**Task details**
All of the listing should be returned as written, apart from any picture in it.

**Information provided**
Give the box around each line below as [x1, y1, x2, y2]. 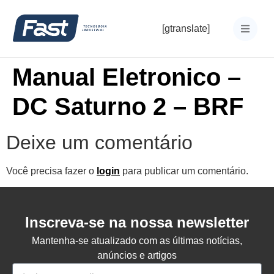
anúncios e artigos [97, 250, 177, 261]
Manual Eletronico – [12, 64, 241, 91]
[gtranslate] [161, 23, 210, 34]
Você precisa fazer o [6, 166, 97, 176]
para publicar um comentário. [120, 166, 248, 176]
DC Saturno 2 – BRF [12, 93, 243, 120]
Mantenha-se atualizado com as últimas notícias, [32, 235, 242, 246]
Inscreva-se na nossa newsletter [25, 214, 249, 231]

**Reply**
Give the box around each line below as [x1, y1, x2, y2]. 
anúncios e artigos [97, 250, 177, 261]
Manual Eletronico – [12, 64, 241, 91]
[gtranslate] [161, 23, 210, 34]
Você precisa fazer o [6, 166, 97, 176]
para publicar um comentário. [120, 166, 248, 176]
DC Saturno 2 – BRF [12, 93, 243, 120]
Mantenha-se atualizado com as últimas notícias, [32, 235, 242, 246]
Inscreva-se na nossa newsletter [25, 214, 249, 231]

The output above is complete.